Je me suis arrêté une demi heure. Il n’est plus question de prévisionnel Vs Réel, de temps au km. Un seul objectif : essayer de finir, Il me reste 14 km. Cela peut faire plus de 4 Hrs si je n’arrive plus à courir. Mais je repars, un peu plus en forme que je suis arrivé. Avec mes pieds bien protégés et surtout de nouvelles chaussettes et chaussures. Le moral remonte, j’arrive à courir. Je sais en plus qu’au prochain ravito, dans 7 kms il y aura Matthieu, un bon copain qui m’attend pour faire avec moi la dernière partie jusque’à la ligne d’arrivée. Je trottine sur le plat mais continue à marcher dès que ça monte un peu, je n’arrive pas trop à boire. Dès que je lève trop la jambe, je sens des crampes mais mes genoux et mon ventre me font moins mal.
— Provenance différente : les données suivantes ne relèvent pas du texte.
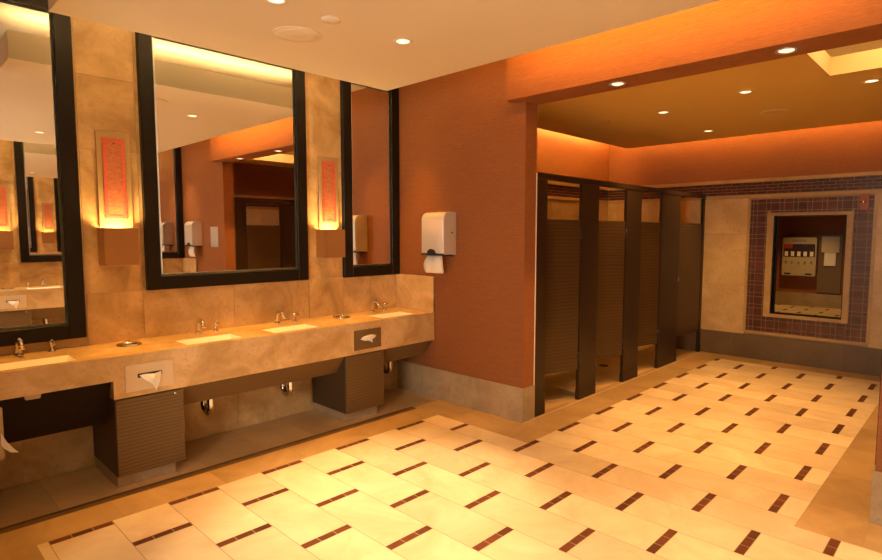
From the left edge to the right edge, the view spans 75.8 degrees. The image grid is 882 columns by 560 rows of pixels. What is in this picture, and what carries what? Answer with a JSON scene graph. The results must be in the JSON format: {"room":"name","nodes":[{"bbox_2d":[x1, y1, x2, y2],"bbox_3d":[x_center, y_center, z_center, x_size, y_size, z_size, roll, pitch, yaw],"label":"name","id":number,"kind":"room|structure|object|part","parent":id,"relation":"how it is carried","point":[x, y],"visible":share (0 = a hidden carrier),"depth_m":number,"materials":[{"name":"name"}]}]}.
{"room":"public restroom","nodes":[
{"label":"public restroom","id":0,"kind":"room"},
{"bbox_2d":[0,17,397,489],"bbox_3d":[-1.816,-0.337,4.616,0.160,3.220,4.075,5,7,44],"label":"wall","id":1,"kind":"structure","parent":0,"point":[119,306],"depth_m":4.16,"materials":[{"name":"beige tile"}]},
{"bbox_2d":[0,0,86,346],"bbox_3d":[-2.729,-0.697,3.501,0.045,2.230,0.832,5,7,44],"label":"wall mirror","id":2,"kind":"object","parent":1,"relation":"attached to","point":[42,293],"visible":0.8,"depth_m":3.64,"materials":[{"name":"black mirror"}]},
{"bbox_2d":[95,130,133,227],"bbox_3d":[-2.288,-0.699,3.969,0.025,0.663,0.216,5,7,44],"label":"panel","id":3,"kind":"object","parent":1,"relation":"attached to","point":[113,161],"visible":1,"depth_m":3.96,"materials":[{"name":"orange glass"}]},
{"bbox_2d":[97,228,139,265],"bbox_3d":[-2.252,-0.233,3.954,0.150,0.255,0.216,5,7,44],"label":"wall lamp","id":4,"kind":"object","parent":1,"relation":"attached to","point":[116,246],"visible":1,"depth_m":3.90,"materials":[{"name":"orange metal"}]},
{"bbox_2d":[0,274,433,442],"bbox_3d":[-1.570,0.464,4.422,0.550,0.815,3.748,5,7,44],"label":"countertop","id":5,"kind":"structure","parent":1,"relation":"attached to","point":[41,400],"depth_m":4.04,"materials":[{"name":"stone"}]},
{"bbox_2d":[0,407,17,460],"bbox_3d":[-2.596,0.781,3.138,0.168,0.472,0.367,5,7,44],"label":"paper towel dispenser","id":6,"kind":"object","parent":5,"relation":"hanging from","point":[4,444],"visible":1,"depth_m":3.18,"materials":[{"name":"beige plastic"}]},
{"bbox_2d":[1,434,17,451],"bbox_3d":[-2.437,0.919,3.197,0.006,0.132,0.077,5,7,44],"label":"paper towel","id":7,"kind":"object","parent":6,"relation":"hanging from","point":[4,444],"depth_m":3.18,"materials":[{"name":"white paper"}]},
{"bbox_2d":[14,338,24,355],"bbox_3d":[-2.635,0.421,3.542,0.152,0.120,0.052,5,7,44],"label":"faucet","id":8,"kind":"object","parent":5,"relation":"on","point":[19,344],"visible":1,"depth_m":3.53,"materials":[{"name":"silver metal"}]},
{"bbox_2d":[0,355,75,370],"bbox_3d":[-2.440,0.527,3.387,0.225,0.060,0.414,5,7,44],"label":"sink","id":9,"kind":"object","parent":5,"relation":"in","point":[36,362],"visible":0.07,"depth_m":3.47,"materials":[{"name":"white ceramic"}]},
{"bbox_2d":[48,339,55,351],"bbox_3d":[-2.526,0.428,3.684,0.106,0.082,0.048,5,7,44],"label":"soap dispenser","id":10,"kind":"object","parent":5,"relation":"on","point":[51,341],"visible":1,"depth_m":3.69,"materials":[{"name":"silver metal"}]},
{"bbox_2d":[116,341,142,346],"bbox_3d":[-2.159,0.445,3.918,0.164,0.012,0.164,5,7,44],"label":"waste opening","id":11,"kind":"object","parent":5,"relation":"on","point":[130,343],"visible":1,"depth_m":3.92,"materials":[{"name":"silver metal"}]},
{"bbox_2d":[124,359,173,392],"bbox_3d":[-1.885,0.632,3.683,0.047,0.188,0.296,5,7,44],"label":"dispenser","id":12,"kind":"object","parent":5,"relation":"attached to","point":[155,374],"visible":1,"depth_m":3.68,"materials":[{"name":"beige metal"}]},
{"bbox_2d":[195,318,205,333],"bbox_3d":[-1.846,0.355,4.348,0.152,0.120,0.052,5,7,44],"label":"faucet","id":13,"kind":"object","parent":5,"relation":"on","point":[200,324],"visible":1,"depth_m":4.36,"materials":[{"name":"silver metal"}]},
{"bbox_2d":[177,334,241,414],"bbox_3d":[-1.788,0.720,4.264,0.491,0.588,0.414,5,7,44],"label":"sink","id":14,"kind":"object","parent":5,"relation":"in","point":[207,406],"visible":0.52,"depth_m":4.22,"materials":[{"name":"white ceramic"}]},
{"bbox_3d":[-1.692,0.465,4.150,0.225,0.060,0.414,5,7,44],"label":"bowl","id":15,"kind":"part","parent":14,"relation":"part of","materials":[{"name":"white ceramic"}]},
{"bbox_2d":[213,321,220,330],"bbox_3d":[-1.763,0.365,4.464,0.106,0.082,0.048,5,7,44],"label":"soap dispenser","id":16,"kind":"object","parent":5,"relation":"on","point":[214,322],"visible":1,"depth_m":4.47,"materials":[{"name":"silver metal"}]},
{"bbox_2d":[274,310,285,323],"bbox_3d":[-1.371,0.316,4.833,0.152,0.120,0.052,5,7,44],"label":"faucet","id":17,"kind":"object","parent":5,"relation":"on","point":[277,316],"visible":1,"depth_m":4.84,"materials":[{"name":"silver metal"}]},
{"bbox_2d":[264,324,316,396],"bbox_3d":[-1.322,0.681,4.740,0.491,0.588,0.414,5,7,44],"label":"sink","id":18,"kind":"object","parent":5,"relation":"in","point":[287,392],"visible":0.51,"depth_m":4.70,"materials":[{"name":"white ceramic"}]},
{"bbox_3d":[-1.227,0.426,4.626,0.225,0.060,0.414,5,7,44],"label":"bowl","id":19,"kind":"part","parent":18,"relation":"part of","materials":[{"name":"white ceramic"}]},
{"bbox_2d":[292,312,299,321],"bbox_3d":[-1.271,0.324,4.967,0.106,0.082,0.048,5,7,44],"label":"soap dispenser","id":20,"kind":"object","parent":5,"relation":"on","point":[294,314],"visible":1,"depth_m":4.97,"materials":[{"name":"silver metal"}]},
{"bbox_2d":[333,315,350,318],"bbox_3d":[-0.913,0.339,5.206,0.164,0.012,0.164,5,7,44],"label":"waste opening","id":21,"kind":"object","parent":5,"relation":"on","point":[336,316],"visible":1,"depth_m":5.19,"materials":[{"name":"silver metal"}]},
{"bbox_2d":[354,327,380,350],"bbox_3d":[-0.634,0.519,4.970,0.033,0.173,0.296,5,7,44],"label":"dispenser","id":22,"kind":"object","parent":5,"relation":"attached to","point":[367,338],"visible":1,"depth_m":4.96,"materials":[{"name":"brown metal"}]},
{"bbox_2d":[370,300,380,311],"bbox_3d":[-0.645,0.255,5.575,0.152,0.120,0.052,5,7,44],"label":"faucet","id":23,"kind":"object","parent":5,"relation":"on","point":[373,302],"visible":1,"depth_m":5.58,"materials":[{"name":"silver metal"}]},
{"bbox_2d":[371,312,412,373],"bbox_3d":[-0.566,0.618,5.513,0.491,0.588,0.414,5,7,44],"label":"sink","id":24,"kind":"object","parent":5,"relation":"in","point":[388,370],"visible":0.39,"depth_m":5.46,"materials":[{"name":"white ceramic"}]},
{"bbox_3d":[-0.470,0.363,5.399,0.225,0.060,0.414,5,7,44],"label":"bowl","id":25,"kind":"part","parent":24,"relation":"part of","materials":[{"name":"white ceramic"}]},
{"bbox_2d":[135,32,308,289],"bbox_3d":[-1.682,-0.930,4.559,0.045,1.938,1.360,5,7,44],"label":"wall mirror","id":26,"kind":"object","parent":1,"relation":"attached to","point":[222,135],"visible":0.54,"depth_m":4.49,"materials":[{"name":"black mirror"}]},
{"bbox_2d":[318,156,338,228],"bbox_3d":[-1.040,-0.803,5.244,0.025,0.663,0.216,5,7,44],"label":"panel","id":27,"kind":"object","parent":1,"relation":"attached to","point":[328,204],"visible":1,"depth_m":5.23,"materials":[{"name":"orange glass"}]},
{"bbox_2d":[316,230,344,257],"bbox_3d":[-1.016,-0.336,5.217,0.150,0.255,0.216,5,7,44],"label":"wall lamp","id":28,"kind":"object","parent":1,"relation":"attached to","point":[329,243],"visible":1,"depth_m":5.15,"materials":[{"name":"orange metal"}]},
{"bbox_2d":[340,80,399,277],"bbox_3d":[-0.685,-1.011,5.577,0.045,1.942,0.695,5,7,44],"label":"wall mirror","id":29,"kind":"object","parent":1,"relation":"attached to","point":[369,116],"visible":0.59,"depth_m":5.57,"materials":[{"name":"black mirror"}]},
{"bbox_3d":[-0.693,-1.012,5.585,0.020,1.746,0.499,5,7,44],"label":"glass","id":30,"kind":"part","parent":29,"relation":"part of","materials":[{"name":"white mirror"}]},
{"bbox_2d":[48,0,720,90],"bbox_3d":[0.247,-1.535,2.481,4.390,0.195,2.450,5,7,44],"label":"ceiling","id":31,"kind":"structure","parent":0,"point":[447,36],"depth_m":3.34,"materials":[{"name":"beige paint"}]},
{"bbox_2d":[264,0,287,4],"bbox_3d":[-0.869,-1.475,2.983,0.124,0.006,0.124,5,7,44],"label":"recessed light","id":32,"kind":"object","parent":31,"relation":"in","point":[274,2],"visible":1,"depth_m":3.01,"materials":[{"name":"beige glass"}]},
{"bbox_2d":[272,26,321,43],"bbox_3d":[-0.892,-1.518,3.513,0.304,0.006,0.304,5,7,44],"label":"ceiling speaker","id":33,"kind":"object","parent":31,"relation":"attached to","point":[292,34],"visible":1,"depth_m":3.50,"materials":[{"name":"beige plastic"}]},
{"bbox_2d":[321,15,340,23],"bbox_3d":[-0.633,-1.493,3.252,0.109,0.013,0.110,5,7,44],"label":"ceiling disc","id":34,"kind":"object","parent":31,"relation":"attached to","point":[329,19],"visible":1,"depth_m":3.23,"materials":[{"name":"beige plastic"}]},
{"bbox_2d":[393,38,412,44],"bbox_3d":[-0.244,-1.528,3.628,0.124,0.006,0.124,5,7,44],"label":"recessed light","id":35,"kind":"object","parent":31,"relation":"in","point":[400,41],"visible":1,"depth_m":3.62,"materials":[{"name":"beige glass"}]},
{"bbox_2d":[506,0,881,104],"bbox_3d":[1.583,-1.647,3.824,2.630,0.480,0.305,5,7,44],"label":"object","id":36,"kind":"structure","parent":31,"relation":"attached to","point":[723,34],"depth_m":3.63,"materials":[{"name":"paint"}]},
{"bbox_2d":[609,82,626,86],"bbox_3d":[1.288,-1.428,4.127,0.124,0.006,0.124,5,7,44],"label":"recessed light","id":37,"kind":"object","parent":36,"relation":"in","point":[614,84],"visible":1,"depth_m":4.13,"materials":[{"name":"white glass"}]},
{"bbox_2d":[774,47,798,53],"bbox_3d":[2.061,-1.366,3.376,0.124,0.006,0.124,5,7,44],"label":"recessed light","id":38,"kind":"object","parent":36,"relation":"in","point":[787,50],"visible":1,"depth_m":3.37,"materials":[{"name":"white glass"}]},
{"bbox_2d":[0,304,881,559],"bbox_3d":[2.985,1.204,6.017,6.800,0.121,17.800,5,7,44],"label":"floor","id":39,"kind":"structure","parent":0,"point":[700,455],"depth_m":3.69,"materials":[{"name":"tile"}]},
{"bbox_2d":[93,388,185,487],"bbox_3d":[-2.097,1.022,3.926,0.538,0.583,0.424,5,7,44],"label":"base cabinet","id":40,"kind":"object","parent":39,"relation":"on","point":[142,438],"visible":0.92,"depth_m":3.73,"materials":[{"name":"brown"}]},
{"bbox_3d":[-1.914,1.000,3.746,0.016,0.500,0.418,5,7,44],"label":"door","id":41,"kind":"part","parent":40,"relation":"part of","materials":[{"name":"brown laminate"}]},
{"bbox_2d":[312,350,383,421],"bbox_3d":[-0.854,0.919,5.196,0.538,0.583,0.420,5,7,44],"label":"base cabinet","id":42,"kind":"object","parent":39,"relation":"on","point":[356,390],"visible":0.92,"depth_m":5.01,"materials":[{"name":"brown"}]},
{"bbox_3d":[-0.671,0.897,5.016,0.016,0.500,0.414,5,7,44],"label":"door","id":43,"kind":"part","parent":42,"relation":"part of","materials":[{"name":"brown laminate"}]},
{"bbox_2d":[535,178,547,416],"bbox_3d":[0.867,0.170,5.018,0.040,2.105,0.188,5,7,44],"label":"pilaster","id":44,"kind":"object","parent":39,"relation":"on","point":[542,184],"visible":0.78,"depth_m":5.01,"materials":[{"name":"brown"}]},
{"bbox_2d":[575,184,599,399],"bbox_3d":[1.455,0.120,5.618,0.040,2.105,0.336,5,7,44],"label":"pilaster","id":45,"kind":"object","parent":39,"relation":"on","point":[588,194],"visible":1,"depth_m":5.59,"materials":[{"name":"brown"}]},
{"bbox_2d":[545,219,581,374],"bbox_3d":[1.098,0.160,5.353,0.589,1.460,0.036,-3,5,-30],"label":"door","id":46,"kind":"structure","parent":45,"relation":"attached to","point":[564,236],"depth_m":5.38,"materials":[{"name":"laminate"}]},
{"bbox_2d":[619,189,641,381],"bbox_3d":[2.111,0.066,6.289,0.040,2.105,0.366,5,7,44],"label":"pilaster","id":47,"kind":"object","parent":39,"relation":"on","point":[632,198],"visible":1,"depth_m":6.26,"materials":[{"name":"brown"}]},
{"bbox_2d":[596,221,626,358],"bbox_3d":[1.739,0.106,6.010,0.599,1.460,0.036,-3,5,-30],"label":"door","id":48,"kind":"structure","parent":47,"relation":"attached to","point":[612,234],"depth_m":6.04,"materials":[{"name":"laminate"}]},
{"bbox_2d":[537,172,705,198],"bbox_3d":[2.196,-1.018,6.288,0.044,0.055,3.988,5,7,44],"label":"rail","id":49,"kind":"object","parent":47,"relation":"on","point":[552,177],"visible":0.82,"depth_m":5.82,"materials":[{"name":"brown metal"}]},
{"bbox_2d":[654,194,680,367],"bbox_3d":[2.809,0.007,7.002,0.040,2.105,0.566,5,7,44],"label":"pilaster","id":50,"kind":"object","parent":39,"relation":"on","point":[670,205],"visible":1,"depth_m":6.97,"materials":[{"name":"brown"}]},
{"bbox_2d":[638,222,661,346],"bbox_3d":[2.394,0.053,6.662,0.544,1.460,0.036,-3,5,-31],"label":"door","id":51,"kind":"structure","parent":50,"relation":"attached to","point":[651,233],"depth_m":6.70,"materials":[{"name":"laminate"}]},
{"bbox_2d":[695,199,705,351],"bbox_3d":[3.566,-0.056,7.776,0.040,2.105,0.074,5,7,44],"label":"pilaster","id":52,"kind":"object","parent":39,"relation":"on","point":[697,348],"visible":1,"depth_m":7.75,"materials":[{"name":"brown"}]},
{"bbox_2d":[676,223,702,335],"bbox_3d":[3.270,-0.015,7.491,0.770,1.460,0.037,-4,6,-43],"label":"door","id":53,"kind":"structure","parent":52,"relation":"attached to","point":[688,320],"depth_m":7.49,"materials":[{"name":"laminate"}]},
{"bbox_2d":[399,59,537,388],"bbox_3d":[0.182,-0.401,5.395,1.621,3.220,0.165,5,7,44],"label":"wall","id":54,"kind":"structure","parent":0,"point":[469,151],"depth_m":5.14,"materials":[{"name":"paint"}]},
{"bbox_2d":[421,212,455,273],"bbox_3d":[-0.023,-0.353,5.355,0.297,0.573,0.182,5,7,44],"label":"dispenser","id":55,"kind":"object","parent":54,"relation":"attached to","point":[438,228],"visible":1,"depth_m":5.28,"materials":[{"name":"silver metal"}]},
{"bbox_3d":[-0.092,-0.270,5.307,0.110,0.042,0.008,5,7,44],"label":"lever","id":56,"kind":"part","parent":55,"relation":"part of","materials":[{"name":"black plastic"}]},
{"bbox_2d":[424,255,443,273],"bbox_3d":[-0.068,-0.148,5.357,0.236,0.165,0.044,5,7,44],"label":"paper towel","id":57,"kind":"object","parent":55,"relation":"hanging from","point":[432,263],"depth_m":5.34,"materials":[{"name":"white paper"}]},
{"bbox_2d":[398,360,523,422],"bbox_3d":[0.127,1.040,5.443,1.627,0.300,0.012,5,7,44],"label":"baseboard","id":58,"kind":"structure","parent":54,"relation":"attached to","point":[497,399],"depth_m":5.34,"materials":[{"name":"stone"}]},
{"bbox_2d":[523,385,534,422],"bbox_3d":[0.766,1.081,4.944,0.012,0.300,0.165,5,7,44],"label":"baseboard","id":59,"kind":"structure","parent":54,"relation":"attached to","point":[529,392],"depth_m":4.94,"materials":[{"name":"stone"}]},
{"bbox_2d":[533,173,537,384],"bbox_3d":[0.820,0.154,4.930,0.006,2.150,0.010,5,7,44],"label":"trim","id":60,"kind":"structure","parent":54,"relation":"attached to","point":[536,173],"depth_m":4.91,"materials":[{"name":"beige paint"}]},
{"bbox_2d":[537,128,608,220],"bbox_3d":[1.133,-0.562,7.373,0.120,3.220,4.005,5,7,44],"label":"wall","id":61,"kind":"structure","parent":0,"point":[557,153],"depth_m":7.89,"materials":[{"name":"orange paint"}]},
{"bbox_2d":[537,48,881,148],"bbox_3d":[2.997,-1.737,5.292,4.510,0.140,3.755,5,7,44],"label":"ceiling","id":62,"kind":"structure","parent":0,"point":[816,89],"depth_m":5.45,"materials":[{"name":"brown paint"}]},
{"bbox_2d":[657,111,669,113],"bbox_3d":[2.257,-1.701,5.749,0.124,0.006,0.124,5,7,44],"label":"recessed light","id":63,"kind":"object","parent":62,"relation":"in","point":[660,112],"visible":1,"depth_m":5.74,"materials":[{"name":"beige glass"}]},
{"bbox_2d":[738,90,753,93],"bbox_3d":[2.650,-1.633,4.922,0.124,0.006,0.124,5,7,44],"label":"recessed light","id":64,"kind":"object","parent":62,"relation":"in","point":[744,91],"visible":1,"depth_m":4.92,"materials":[{"name":"beige glass"}]},
{"bbox_2d":[760,109,787,114],"bbox_3d":[3.368,-1.699,5.728,0.240,0.006,0.240,5,7,44],"label":"ceiling speaker","id":65,"kind":"object","parent":62,"relation":"attached to","point":[776,111],"visible":1,"depth_m":5.70,"materials":[{"name":"beige"}]},
{"bbox_2d":[762,110,785,113],"bbox_3d":[3.368,-1.698,5.728,0.221,0.005,0.221,5,7,44],"label":"grille","id":66,"kind":"object","parent":65,"relation":"attached to","point":[768,111],"depth_m":5.70,"materials":[{"name":"brown metal"}]},
{"bbox_2d":[862,79,880,82],"bbox_3d":[3.474,-1.604,4.566,0.124,0.006,0.124,5,7,44],"label":"recessed light","id":67,"kind":"object","parent":62,"relation":"in","point":[869,80],"visible":1,"depth_m":4.56,"materials":[{"name":"beige glass"}]},
{"bbox_2d":[608,120,881,348],"bbox_3d":[4.517,-0.528,6.955,5.550,3.220,0.121,5,7,44],"label":"wall","id":68,"kind":"structure","parent":0,"point":[856,147],"depth_m":7.28,"materials":[{"name":"paint"}]},
{"bbox_2d":[548,171,881,190],"bbox_3d":[3.079,-1.127,5.427,5.322,0.042,4.011,5,7,44],"label":"trim","id":69,"kind":"structure","parent":68,"relation":"attached to","point":[874,172],"depth_m":7.31,"materials":[{"name":"tile"}]},
{"bbox_2d":[548,189,881,203],"bbox_3d":[3.079,-0.929,5.443,5.322,0.039,4.011,5,7,44],"label":"trim","id":70,"kind":"structure","parent":68,"relation":"attached to","point":[871,190],"depth_m":7.25,"materials":[{"name":"tile"}]},
{"bbox_2d":[651,329,881,376],"bbox_3d":[4.471,0.904,7.024,5.310,0.315,0.012,5,7,44],"label":"baseboard","id":71,"kind":"structure","parent":68,"relation":"attached to","point":[846,358],"depth_m":7.11,"materials":[{"name":"stone"}]},
{"bbox_2d":[770,214,846,319],"bbox_3d":[4.528,-0.172,6.981,0.760,1.243,0.119,5,7,44],"label":"mirror frame","id":72,"kind":"structure","parent":68,"relation":"in","point":[776,218],"depth_m":7.19,"materials":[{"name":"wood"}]},
{"bbox_2d":[763,211,854,323],"bbox_3d":[4.474,-0.167,6.933,0.900,1.320,0.026,5,7,44],"label":"trim","id":73,"kind":"structure","parent":68,"relation":"attached to","point":[850,214],"depth_m":6.87,"materials":[{"name":"stone"}]},
{"bbox_2d":[742,193,878,345],"bbox_3d":[4.471,-0.150,6.946,1.350,1.758,0.014,5,7,44],"label":"trim","id":74,"kind":"structure","parent":68,"relation":"attached to","point":[876,194],"depth_m":6.78,"materials":[{"name":"stone"}]},
{"bbox_2d":[859,195,869,209],"bbox_3d":[4.847,-0.888,6.478,0.085,0.175,0.056,5,7,44],"label":"fire alarm","id":75,"kind":"object","parent":68,"relation":"attached to","point":[864,199],"visible":1,"depth_m":6.46,"materials":[{"name":"red plastic"}]},
{"bbox_2d":[776,216,845,294],"bbox_3d":[8.508,-0.977,12.453,5.100,3.220,0.150,5,7,44],"label":"wall","id":76,"kind":"structure","parent":0,"point":[810,226],"depth_m":12.71,"materials":[{"name":"paint"}]},
{"bbox_2d":[781,237,817,276],"bbox_3d":[8.052,-0.525,12.718,0.660,0.865,0.160,5,7,44],"label":"vending machine","id":77,"kind":"object","parent":76,"relation":"attached to","point":[799,254],"visible":1,"depth_m":12.66,"materials":[{"name":"beige metal"}]},
{"bbox_2d":[775,291,841,308],"bbox_3d":[8.451,0.463,12.512,4.900,0.300,0.012,5,7,44],"label":"baseboard","id":78,"kind":"structure","parent":76,"relation":"attached to","point":[783,298],"depth_m":12.70,"materials":[{"name":"stone"}]},
{"bbox_2d":[816,234,843,293],"bbox_3d":[8.494,-0.356,12.370,0.435,1.285,0.060,5,7,44],"label":"upper cabinet","id":79,"kind":"object","parent":76,"relation":"attached to","point":[830,253],"visible":1,"depth_m":12.36,"materials":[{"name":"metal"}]},
{"bbox_2d":[824,252,835,265],"bbox_3d":[8.488,-0.455,12.352,0.210,0.295,0.022,5,7,44],"label":"paper towel","id":80,"kind":"object","parent":79,"relation":"hanging from","point":[829,257],"depth_m":12.34,"materials":[{"name":"white paper"}]},
{"bbox_2d":[821,237,839,252],"bbox_3d":[8.485,-0.771,12.324,0.330,0.350,0.030,5,7,44],"label":"paper towel dispenser","id":81,"kind":"object","parent":79,"relation":"hanging from","point":[828,244],"depth_m":12.32,"materials":[{"name":"beige metal"}]},
{"bbox_2d":[825,39,881,56],"bbox_3d":[2.898,-2.088,5.658,6.800,0.100,17.550,5,7,44],"label":"ceiling","id":82,"kind":"structure","parent":0,"point":[877,44],"depth_m":4.81,"materials":[{"name":"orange paint"}]},
{"bbox_2d":[875,373,881,471],"bbox_3d":[3.069,-0.171,2.588,1.585,3.220,0.165,5,7,44],"label":"wall","id":83,"kind":"structure","parent":0,"point":[878,467],"depth_m":3.16,"materials":[{"name":"paint"}]},
{"bbox_2d":[869,470,881,525],"bbox_3d":[3.003,1.269,2.647,1.597,0.300,0.012,5,7,44],"label":"baseboard","id":84,"kind":"structure","parent":83,"relation":"attached to","point":[875,516],"depth_m":3.18,"materials":[{"name":"stone"}]}
]}
62 ième km : Il est 14H45 quand j’arrive au ravito de Choungui. Il ne devait y avoir que Matthieu mais finalement il y a aussi Pauline et les enfants qui m’ont fait la surprise d’être encore là, que du bonheur ! Je sais maintenant que c’est sûr, je vais finir, grâce à eux et grâce à Matthieu. Il m’avouera après coup avoir été assez impressionné par ma tête en me voyant arriver. Je m’assois sur une chaise, me pose un peu et mange des fruits et bois du coca.
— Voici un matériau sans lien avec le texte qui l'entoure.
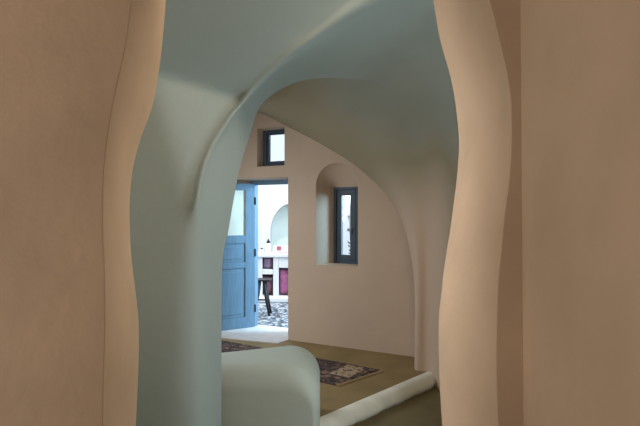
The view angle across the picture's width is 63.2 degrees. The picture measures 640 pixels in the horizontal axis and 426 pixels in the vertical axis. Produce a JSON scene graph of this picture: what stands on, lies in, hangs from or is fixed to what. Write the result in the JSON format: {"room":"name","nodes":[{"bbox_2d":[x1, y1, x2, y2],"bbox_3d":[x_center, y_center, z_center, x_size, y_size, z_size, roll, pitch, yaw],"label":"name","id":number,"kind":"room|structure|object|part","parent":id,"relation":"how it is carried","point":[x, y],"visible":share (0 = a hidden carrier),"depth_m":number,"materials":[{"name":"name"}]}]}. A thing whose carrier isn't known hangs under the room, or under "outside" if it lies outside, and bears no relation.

C’est reparti pour les 8 derniers kms, je sais qu’il va encore y avoir une bonne montée dixit un coureur que j’ai croisé. Mais sur 150 mètres, qu’il m’a dit. J’ai un bon moral car super content d’être avec Matthieu. Je lui avais demandé et il est là. C’est vraiment génial de pouvoir compter sur lui pour ce final. Je suis devant pour donner le rythme, on marche très souvent et court un peu. Il me passe dans la montée pour m’aider, elle fait plus de 150 m, quasiment 1 km. En fait c’est 150 mètres …. de dénivelé positif (re-re-gloups). Elle devrait être facile en temps normal mais là …. grâce à Matthieu je tiens le rythme. Trop fort mon coach, il sait dire les mots au bon moment pour encourager, pas trop, juste ce qu’il faut.
3 derniers kms : 2 kms de route et 1km sur la plage. Je marche sur une partie de la route et sur le début de la plage. On se fait doubler par 2 personnes. Mais ça m’est égal, je veux juste finir. Une fois sur la plage Pauline et les enfants sont là. Arthur et Mia courent avec moi jusqu’à l’arrivée. TROP BON, JE L’AI FAIT en 13 H 00 MIN 24 SEC!!!!! 68ième sur 160 finishers. Plus de 40 abandons pendant la course.Une demi heure de moins que ce que j’avais prévu, sur la dernière partie je reprends 23 min grâce à mon super coach du jour.
« Merci d avoir mis toutes ces photos »louisa
« Bravo Jérôme, respect » eric
« Ah ah rha mmmmm » Charlie
« Génial cet article, on vit la course avec vous! » Claire
Quelle épreuve et quelle volonté ! le journal de ta course et les photos sont super. On voit la souffrance, le dépassement mais aussi le rôle décisif de ceux qui encouragent et qui soutiennent. La récupération complète doit prendre plusieurs semaines. Merci pour tout ça
Eh ben, pour queleu’un qui n’aimait pas courir il y a moins de 5 ou 6 ans! Bravo.
Bises.
Super article pour une course gérer admirablement bien! Good work dude!